先見の明

預言者ではありませんが。
別に自慢するわけではありませんが、WJFプロジェクトがこのブログ上に書いてきたことはたいていその通りになっています。自分でもちょっとびっくりするぐらい、私の予見はあたります。

ある支援者の方が言うのには、ご先祖様が現代の日本人に警告を発するために、WJFプロジェクトに乗り移ったのではないかとおっしゃるぐらい、安倍政権に関して書いてきたことはそのとおりになっています。

WJFプロジェクトが、安倍晋三のTPP交渉参加をみなさんに予告したのは、安倍政権発足直後の2013年1月1日に書いた2013年と題した記事の中でのことでした。私は次のように書きました。
2013年は、日本にとって大変な一年になると思います。
なぜなら日本は、大きな分岐点に立っているからです。

その分岐点とは、デフレを脱却するかしないかの分岐点ではありません。
戦後体制を脱却するかしないのかの分岐点でもありません。
憲法を改正するのかしないのかの分岐点でもありません。

その分岐点とは、

日本が日本であり続けるのか、日本であることをやめてしまうのか

の分岐点です。

デフレを脱却することは必要です。
しかし、デフレを脱却しようとすまいと、日本は日本のままです。

戦後体制を脱却することも大切です。
しかし、戦後体制を脱却しようとすまいと、日本は日本のままです。

憲法を改正することも大事です。
しかし、憲法を改正しようとすまいと、日本は日本のままです。

しかし、TPPと道州制は違います。
TPPに参加し、道州制を導入したら、もはや日本は日本でなくなります。

道州制導入を主張しているほとんどの政党が、同時にTPP参加を主張していることからわかるように、TPPと道州制は表裏一体のものであり、この二つ合わせて「日本をアメリカに組み込む」という機能と効果をもっています。

TPP参加と道州制導入は、アメリカと同じ制度を持つ、アメリカの新しい州が日本に生まれることを意味します。つまり、日本が完全にアメリカに組み込まれることを意味します。日本の国内制度は一変させられると同時に、仕事のない移民がどっと押し寄せてくる。日本人の血も文化もがらりと変えられていくことになるでしょう。

そしてその決定は、安倍晋三という一人の人物にゆだねられています。

この人物は、関税撤廃に例外品目が認められるならば、TPPに参加すると公言しています。

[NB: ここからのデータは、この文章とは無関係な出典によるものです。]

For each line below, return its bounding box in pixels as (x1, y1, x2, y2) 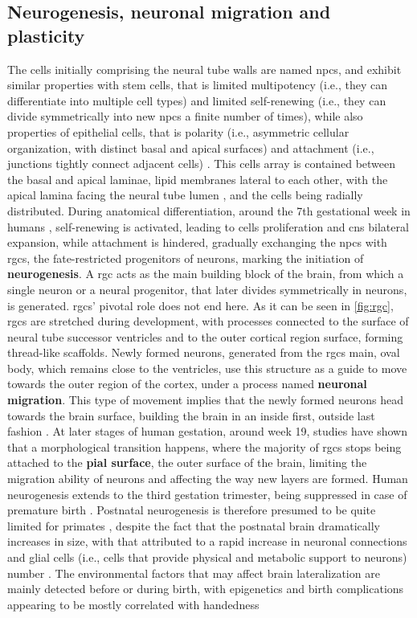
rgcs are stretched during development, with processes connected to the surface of (7, 313, 409, 329)
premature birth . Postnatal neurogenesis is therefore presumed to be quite (7, 501, 376, 518)
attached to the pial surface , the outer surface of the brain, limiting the (7, 454, 367, 471)
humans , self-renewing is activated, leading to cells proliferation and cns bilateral (7, 218, 409, 235)
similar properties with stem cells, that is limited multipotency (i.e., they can (7, 76, 387, 93)
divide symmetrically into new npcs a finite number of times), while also (7, 108, 363, 125)
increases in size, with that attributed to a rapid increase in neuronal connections (7, 533, 407, 550)
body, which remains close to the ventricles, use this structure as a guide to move (7, 359, 407, 376)
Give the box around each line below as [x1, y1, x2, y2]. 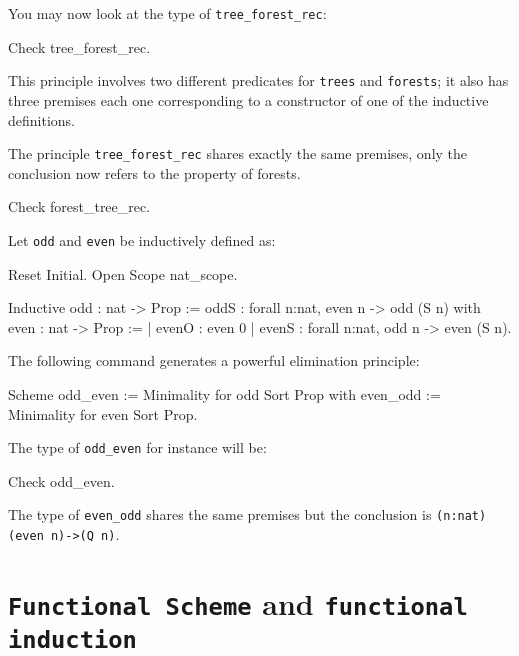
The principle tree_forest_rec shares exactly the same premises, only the [8, 143, 468, 164]
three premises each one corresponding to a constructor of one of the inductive [8, 89, 489, 110]
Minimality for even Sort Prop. [8, 403, 198, 424]
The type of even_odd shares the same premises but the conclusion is [8, 504, 432, 525]
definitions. [8, 109, 75, 130]
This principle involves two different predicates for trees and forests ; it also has [8, 70, 509, 91]
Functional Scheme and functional [8, 582, 468, 623]
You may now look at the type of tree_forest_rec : [8, 3, 327, 23]

また自民党は、J-ファイル2012 自民党総合政策集で、

「323 道州制の推進 (中略)道州制基本法を早期に制定し、その後、5年以内に道州制の導入を目指します。」

としています。連立相手の公明党も、重点政策Manifesto2012で、

「地域に活力。地域主権型道州制を導入。(中略)「道州制国民会議」を設置します。約3年かけて幅広い議論を集約した上で、その後2年をめどに移行に向けた必要な法的措置を講じます。」

としており、道州制を巡るスタンスは一致しています。

また、この人物は、日本を「戦後体制から日本を脱却させてくれる人」として多くの人々から教祖のような信奉を受け、この人物に対する批判はほとんどタブー視されています。

とすると、今年、日本に何が起きるのでしょうか。

非常に高い確率で、日本は今年TPPに参加し、道州制を導入することになるでしょう。

とすれば、「デフレの脱却」とか「戦後体制の脱却」とか、この人物が掲げている言葉の意味は180度変わってきます。

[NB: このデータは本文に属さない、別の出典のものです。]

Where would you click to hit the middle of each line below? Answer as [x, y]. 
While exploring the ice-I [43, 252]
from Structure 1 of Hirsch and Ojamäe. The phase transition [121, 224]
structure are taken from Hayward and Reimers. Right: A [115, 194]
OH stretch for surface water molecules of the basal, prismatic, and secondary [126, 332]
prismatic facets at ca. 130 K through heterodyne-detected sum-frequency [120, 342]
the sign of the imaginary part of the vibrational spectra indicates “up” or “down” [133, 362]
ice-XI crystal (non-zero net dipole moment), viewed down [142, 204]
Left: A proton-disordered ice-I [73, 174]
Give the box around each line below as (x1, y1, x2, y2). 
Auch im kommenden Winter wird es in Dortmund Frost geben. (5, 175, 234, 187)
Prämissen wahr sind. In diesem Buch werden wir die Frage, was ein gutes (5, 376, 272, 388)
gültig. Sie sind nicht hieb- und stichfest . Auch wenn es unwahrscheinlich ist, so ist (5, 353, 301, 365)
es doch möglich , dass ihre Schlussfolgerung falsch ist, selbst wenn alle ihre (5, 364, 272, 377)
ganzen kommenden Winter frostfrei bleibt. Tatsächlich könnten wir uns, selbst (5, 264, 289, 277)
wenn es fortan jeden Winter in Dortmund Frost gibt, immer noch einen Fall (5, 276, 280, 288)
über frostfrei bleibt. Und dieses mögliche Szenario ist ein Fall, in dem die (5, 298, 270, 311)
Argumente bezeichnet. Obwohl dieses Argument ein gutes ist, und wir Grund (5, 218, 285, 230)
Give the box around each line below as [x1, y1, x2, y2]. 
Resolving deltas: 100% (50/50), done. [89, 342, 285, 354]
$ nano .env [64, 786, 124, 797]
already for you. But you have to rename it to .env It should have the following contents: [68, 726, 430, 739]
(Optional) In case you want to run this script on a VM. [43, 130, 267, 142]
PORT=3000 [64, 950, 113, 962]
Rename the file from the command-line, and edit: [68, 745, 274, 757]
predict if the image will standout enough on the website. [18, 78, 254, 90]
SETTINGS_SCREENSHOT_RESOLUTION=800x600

「デフレの脱却」とはTPPとセットにして考えた場合、国債の発行と公共事業による乗数効果で、国内の需要を増加させるケインズ政策という本来の意味ではなく、日本が国債を発行することで、財政の崖に直面し万策尽きたアメリカの需要の激減を穴埋めすることを意味するようになります。

「戦後体制の脱却」とはTPPとセットにして考えた場合、自民党が長く司ってきた対米依存の吉田ドクトリン的政治を終わらせるという本来の意味ではなく、アメリカによる間接支配の「戦後体制」を終わらせて、完全なアメリカの一部として日本を組み込むことを意味するようになります。

するとこの人物は日本にとって、

救世主なのか、売国奴なのか

どちらなのでしょうか。

私にはわかりません。

安倍首相や自民党を信奉している皆さんに答えていただきたい。

TPPと道州制を推進する安倍晋三は、救世主なのか、売国奴なのか

自民も公明も民主も維新もみんなも条件付きであれTPPに賛成しています。明確に反対しているのは共産と生活とその他の小政党ぐらいです。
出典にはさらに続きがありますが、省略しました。